** Opening STUDY MATERIAL block **
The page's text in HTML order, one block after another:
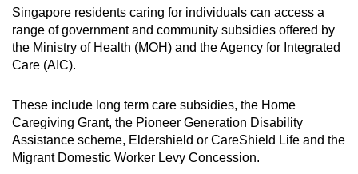
Singapore residents caring for individuals can access a
range of government and community subsidies offered by
the Ministry of Health (MOH) and the Agency for Integrated
Care (AIC).
These include long term care subsidies, the Home
Caregiving Grant, the Pioneer Generation Disability
Assistance scheme, Eldershield or CareShield Life and the
Migrant Domestic Worker Levy Concession.
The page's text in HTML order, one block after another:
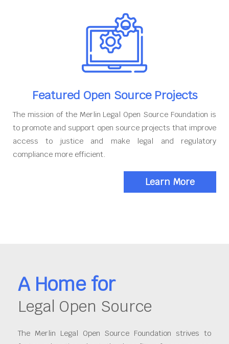
Featured Open Source Projects
The mission of the Merlin Legal Open Source Foundation is
to promote and support open source projects that improve
access to justice and make legal and regulatory
compliance more efficient.
Learn More
A Home for
Legal Open Source
The Merlin Legal Open Source Foundation strives to
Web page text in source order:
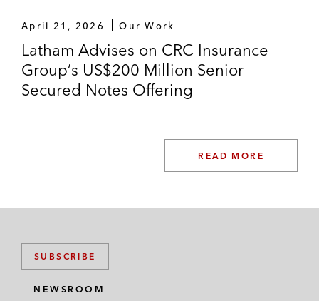
April 21, 2026 Our Work
Latham Advises on CRC Insurance
Group’s US$200 Million Senior
Secured Notes Offering
READ MORE
SUBSCRIBE
NEWSROOM
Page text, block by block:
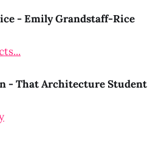
- Emily Grandstaff-Rice
- That Architecture Student
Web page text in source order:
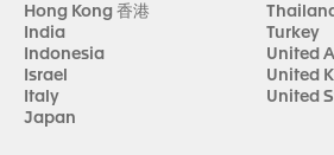
Hong Kong 香港
India
Indonesia
Israel
Italy
Japan
Turkey
United
United
United
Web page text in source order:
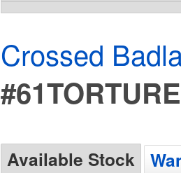
Crossed
#61TORTURE
Available Stock
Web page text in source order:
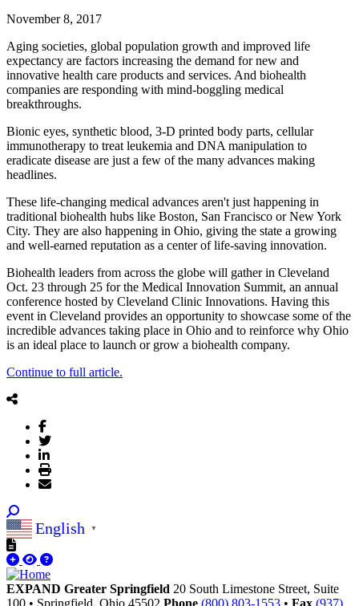
November 8, 2017
Aging societies, global population growth and improved life
expectancy are factors increasing the demand for new and
innovative health care products and services. And biohealth
companies are responding with mind-boggling medical
breakthroughs.
Bionic eyes, synthetic blood, 3-D printed body parts, cellular
immunotherapy to treat leukemia and DNA manipulation to
eradicate disease are just a few of the many advances making
headlines.
These life-changing medical advances aren't just happening in
traditional biohealth hubs like Boston, San Francisco or New York
City. They are also happening in Ohio, giving the state a growing
and well-earned reputation as a center of life-saving innovation.
Biohealth leaders from across the globe will gather in Cleveland
Oct. 23 through 25 for the Medical Innovation Summit, an annual
conference hosted by Cleveland Clinic Innovations. Having this
event in Cleveland provides an opportunity to showcase some of the
incredible advances taking place in Ohio and to reinforce why Ohio
is an ideal place to launch or grow a biohealth company.
Continue to full article.
English ▼
EXPAND Greater Springfield 20 South Limestone Street, Suite
100 • Springfield, Ohio 45502 Phone (800) 803-1553 • Fax (937)
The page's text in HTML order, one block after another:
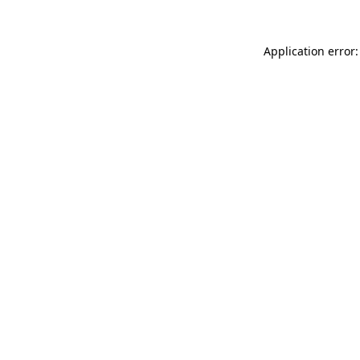
Application
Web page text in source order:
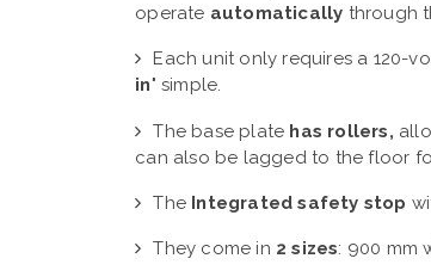
operate automatically through
Each unit only requires a 120-
in" simple.
The base plate has rollers,
can also be lagged to the floor
The Integrated safety stop
They come in 2 sizes: 900 mm
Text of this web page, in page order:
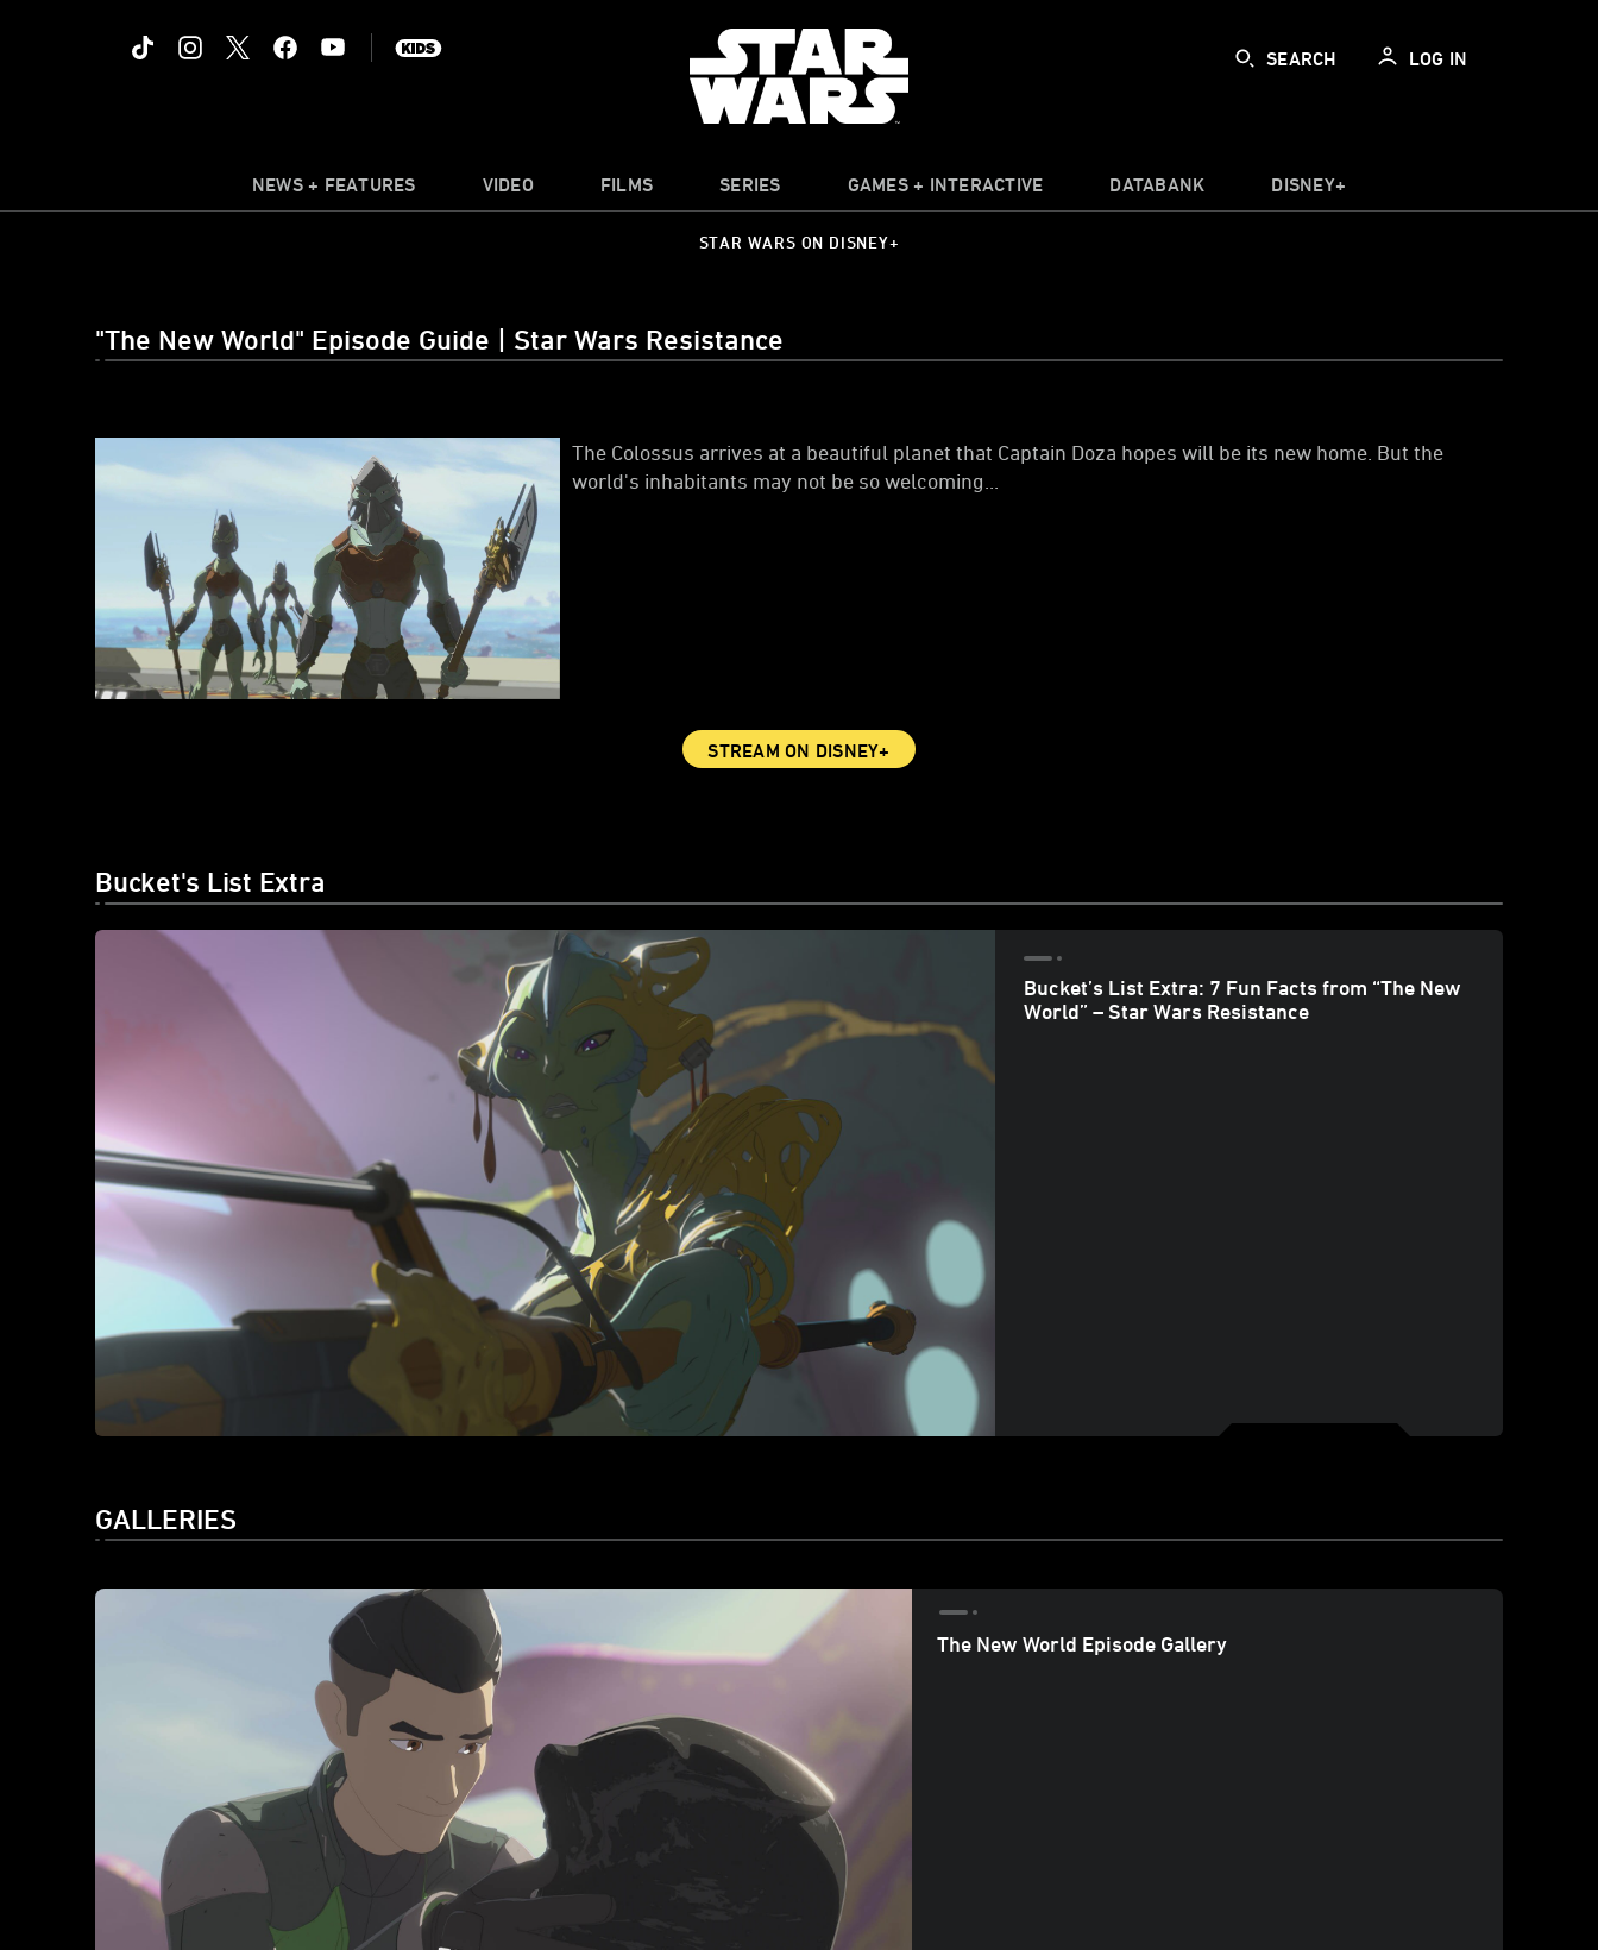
** Closing STUDY MATERIAL block **
- _TASK TO COMPLETE_:
The records are to be returned verbatim. Skip any picture they contain.

- _THE ANSWER_:
The page's text in HTML order, one block after another:
Singapore residents caring for individuals can access a
range of government and community subsidies offered by
the Ministry of Health (MOH) and the Agency for Integrated
Care (AIC).
These include long term care subsidies, the Home
Caregiving Grant, the Pioneer Generation Disability
Assistance scheme, Eldershield or CareShield Life and the
Migrant Domestic Worker Levy Concession.
The page's text in HTML order, one block after another:
Featured Open Source Projects
The mission of the Merlin Legal Open Source Foundation is
to promote and support open source projects that improve
access to justice and make legal and regulatory
compliance more efficient.
Learn More
A Home for
Legal Open Source
The Merlin Legal Open Source Foundation strives to
Web page text in source order:
April 21, 2026 Our Work
Latham Advises on CRC Insurance
Group’s US$200 Million Senior
Secured Notes Offering
READ MORE
SUBSCRIBE
NEWSROOM
Page text, block by block:
- Emily Grandstaff-Rice
- That Architecture Student
Web page text in source order:
Hong Kong 香港
India
Indonesia
Israel
Italy
Japan
Turkey
United
United
United
Web page text in source order:
Crossed
#61TORTURE
Available Stock
Web page text in source order:
November 8, 2017
Aging societies, global population growth and improved life
expectancy are factors increasing the demand for new and
innovative health care products and services. And biohealth
companies are responding with mind-boggling medical
breakthroughs.
Bionic eyes, synthetic blood, 3-D printed body parts, cellular
immunotherapy to treat leukemia and DNA manipulation to
eradicate disease are just a few of the many advances making
headlines.
These life-changing medical advances aren't just happening in
traditional biohealth hubs like Boston, San Francisco or New York
City. They are also happening in Ohio, giving the state a growing
and well-earned reputation as a center of life-saving innovation.
Biohealth leaders from across the globe will gather in Cleveland
Oct. 23 through 25 for the Medical Innovation Summit, an annual
conference hosted by Cleveland Clinic Innovations. Having this
event in Cleveland provides an opportunity to showcase some of the
incredible advances taking place in Ohio and to reinforce why Ohio
is an ideal place to launch or grow a biohealth company.
Continue to full article.
English ▼
EXPAND Greater Springfield 20 South Limestone Street, Suite
100 • Springfield, Ohio 45502 Phone (800) 803-1553 • Fax (937)
The page's text in HTML order, one block after another:
Application
Web page text in source order:
operate automatically through
Each unit only requires a 120-
in" simple.
The base plate has rollers,
can also be lagged to the floor
The Integrated safety stop
They come in 2 sizes: 900 mm
Text of this web page, in page order:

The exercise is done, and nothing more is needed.